This is my first ZCI for the tablesaw. I started with 1/2” MDF, traced a throat plate and scroll-sawed close to the final shape, leaving about 1/8” extra. Then I used a flushtrim bit on the router table to remove the excess.
The throat of the 4512 has 5 cast iron protrusions of irregular shape and depth, in which are 5 leveling points. I needed the ZCI to clear all the protrusions and to be exactly 0.1” thick above all the leveling points.
Back on the router table, I rabbeted the edge all around to clear most of the obstructions, then removed material more precisely where the leveling points are.

The blade wouldn’t go low enough to clear the ZCI, then turn the saw on, then raise the blade, so I routed out a groove to give me just enough room first.
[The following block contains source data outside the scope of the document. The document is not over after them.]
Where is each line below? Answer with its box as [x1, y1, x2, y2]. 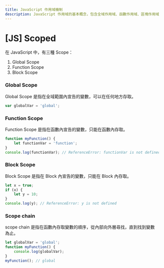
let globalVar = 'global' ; [5, 240, 60, 245]
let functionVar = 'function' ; [14, 141, 78, 145]
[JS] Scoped [5, 33, 56, 44]
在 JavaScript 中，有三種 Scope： [5, 49, 73, 55]
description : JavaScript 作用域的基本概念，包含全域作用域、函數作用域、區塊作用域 [5, 12, 160, 17]
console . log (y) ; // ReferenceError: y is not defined [5, 201, 117, 206]
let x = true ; [5, 183, 34, 188]
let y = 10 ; [14, 192, 38, 197]
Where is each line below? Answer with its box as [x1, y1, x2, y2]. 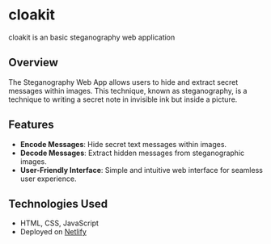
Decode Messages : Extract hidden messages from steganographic [19, 148, 245, 158]
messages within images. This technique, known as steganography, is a [8, 86, 248, 95]
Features [8, 118, 54, 132]
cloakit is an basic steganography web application [8, 32, 176, 42]
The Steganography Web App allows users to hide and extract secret [8, 77, 239, 86]
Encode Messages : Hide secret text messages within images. [19, 139, 227, 149]
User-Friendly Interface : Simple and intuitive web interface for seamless [19, 165, 263, 175]
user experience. [19, 174, 77, 183]
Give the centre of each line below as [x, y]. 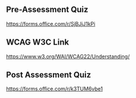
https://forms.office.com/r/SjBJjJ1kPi [51, 23]
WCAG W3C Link [38, 43]
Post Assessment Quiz [49, 75]
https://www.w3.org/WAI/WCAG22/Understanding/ [68, 56]
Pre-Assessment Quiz [47, 10]
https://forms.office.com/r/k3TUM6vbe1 [54, 89]
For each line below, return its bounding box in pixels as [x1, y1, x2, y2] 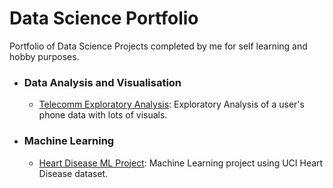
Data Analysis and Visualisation [23, 75, 182, 89]
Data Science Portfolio [9, 7, 199, 30]
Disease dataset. [38, 167, 109, 179]
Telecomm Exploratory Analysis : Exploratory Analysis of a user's [38, 98, 305, 111]
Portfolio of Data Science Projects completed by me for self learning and [9, 40, 308, 52]
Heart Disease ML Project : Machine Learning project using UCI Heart [38, 157, 324, 169]
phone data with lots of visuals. [38, 109, 168, 121]
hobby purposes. [9, 50, 80, 62]
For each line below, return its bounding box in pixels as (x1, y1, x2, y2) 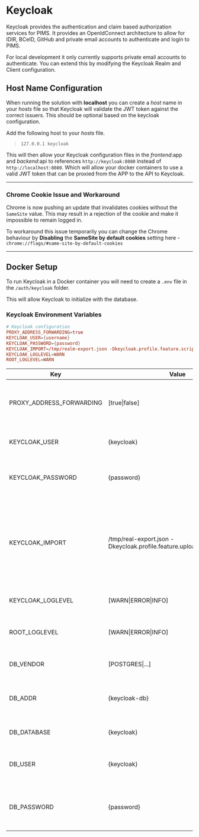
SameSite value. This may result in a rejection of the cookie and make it (6, 210, 179, 217)
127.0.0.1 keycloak (20, 140, 69, 147)
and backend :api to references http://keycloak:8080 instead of (6, 158, 162, 165)
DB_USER (9, 760, 36, 768)
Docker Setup (6, 262, 58, 272)
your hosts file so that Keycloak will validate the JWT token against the (6, 105, 179, 113)
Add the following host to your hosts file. (6, 129, 105, 136)
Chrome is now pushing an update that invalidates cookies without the (6, 204, 178, 211)
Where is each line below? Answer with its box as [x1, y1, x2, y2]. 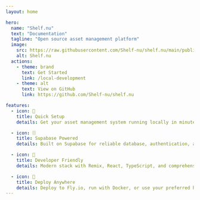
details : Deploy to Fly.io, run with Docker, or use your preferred [16, 184, 190, 191]
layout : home [5, 8, 38, 15]
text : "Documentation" [11, 30, 67, 36]
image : [11, 42, 27, 48]
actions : [11, 58, 33, 64]
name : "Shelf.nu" [11, 25, 54, 31]
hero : [5, 19, 19, 26]
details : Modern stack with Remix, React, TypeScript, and [16, 162, 167, 169]
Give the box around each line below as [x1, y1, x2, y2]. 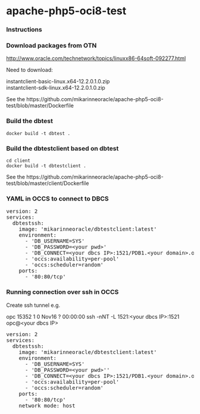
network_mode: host [18, 402, 76, 409]
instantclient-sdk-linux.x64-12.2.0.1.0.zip [6, 84, 105, 92]
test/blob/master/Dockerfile [6, 102, 74, 109]
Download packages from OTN [6, 42, 97, 50]
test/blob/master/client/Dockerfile [6, 180, 89, 187]
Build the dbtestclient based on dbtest [6, 144, 119, 152]
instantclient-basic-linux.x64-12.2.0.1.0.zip [6, 78, 110, 85]
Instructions [6, 26, 43, 34]
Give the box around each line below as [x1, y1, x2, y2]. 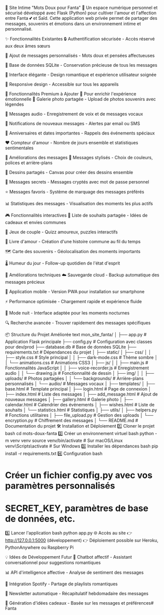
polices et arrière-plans [5, 160, 53, 166]
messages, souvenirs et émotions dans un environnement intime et [5, 21, 141, 27]
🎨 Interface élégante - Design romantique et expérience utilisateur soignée [5, 72, 157, 78]
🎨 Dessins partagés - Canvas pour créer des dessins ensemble [5, 170, 133, 175]
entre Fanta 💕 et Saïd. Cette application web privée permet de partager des [5, 15, 158, 21]
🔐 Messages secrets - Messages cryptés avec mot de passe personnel [5, 179, 149, 185]
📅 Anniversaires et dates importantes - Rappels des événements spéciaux [5, 130, 155, 136]
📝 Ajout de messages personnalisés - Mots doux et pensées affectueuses [5, 52, 155, 58]

Two questions for those who have gone before:
-Should I try to reproduce the “safety tab” that’s on the bottom of the factory throat plates (in picture)? Is it really important?

-Do you apply paste wax directly to MDF, or should one shellac it first?

Thanks for looking!





7 comments so far

View robscastle's profile

robscastle

3392 posts in 1667 days


#1 posted 10-24-2016 10:33 AM

John,

Looks like good work to me, The thickness may be a bit on the hefty side.

Now if its a exact fit maybe a finger hole to get it out again, as for applying a finish I would leave it unfinished its a sacrifical item anyway.

-- Regards Robert

View nomercadies's profile

nomercadies

577 posts in 1801 days


#2 posted 10-24-2016 02:03 PM

I saw where a person used car polish on the leveling tabs on the saw, then put dabs of hot glue on the tabs. Before the glue got too soft, he pressed his insert into the opening to the flat level he desired. If he messed up, he just knocked off the hot glue and tried again. Seems like a reasonable way to solve a problem.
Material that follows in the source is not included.